Everything in Moderation
I don’t deny the downside risks or the need for standards. I could list the big hacks and point to outrages regarding personal privacy, but you know that story. All new technologies come with downside risk. Wheels, a seminal human invention, not only move things but also crushed us to death now and then. The printing press brought literacy and ideas to medieval civilization but also Mein Kampf and child pornography. Aircraft made the planet smaller but also dropped jellied petroleum on Dresden and atomic weapons on Nagasaki and Hiroshima.

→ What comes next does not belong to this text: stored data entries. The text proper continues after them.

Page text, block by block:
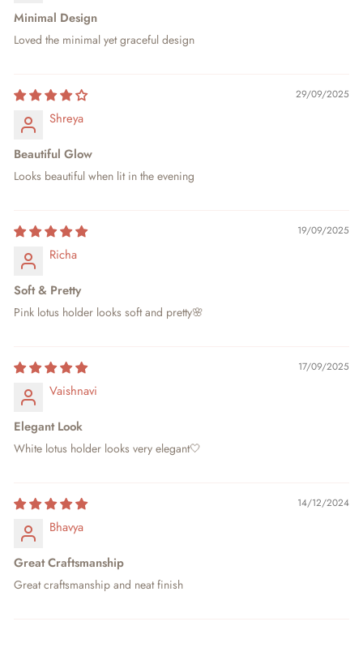
Minimal Design
Loved the minimal yet graceful design
29/09/2025
Shreya
Beautiful Glow
Looks beautiful when lit in the evening
19/09/2025
Richa
Soft & Pretty
Pink lotus holder looks soft and pretty🌸
17/09/2025
Vaishnavi
Elegant Look
White lotus holder looks very elegant🤍
14/12/2024
Bhavya
Great Craftsmanship
Great craftsmanship and neat finish

We didn’t ban wheels, printing presses or aircraft. The harnessing, sharing and selling of data will displace workers, prove invasive in some forms, and may well be turning our children into little Zombies. But humans manage risk and adapt to change: that’s what we do. We will survive the challenges of the technology age, too.
For all the downside risks involved in the transfer and collection of data, I believe the upside is greater by far. Data on our health and nutrition will extend our lives; Data has the potential to eliminate traffic accidents. Data will make everything from buildings to ships to hospitals more sustainable and more efficient. Even inequality can be tackled: Data gleaned from mobile payments systems in the far reaches of the developing world shunned by traditional finance – from sub-Saharan Africa to the Andes to Southeast Asia – are enabling small farmers, merchants and village craftsmen to access small loans and insurance based on risk calculations drawn from shared data.
The data debate is complex. There are countless nuances around data: personal, government, industry, sovereignty, and more. Like any other asset that creates value for society, data will always attract the attention of nefarious characters. But just like payments, aircraft and the networking of proprietary intellectual property, the value add exceeds the risks. It is time to communicate clearly the methods and purposes of data collection and distribution so that societies can develop clear ethical and regulatory standards for data management.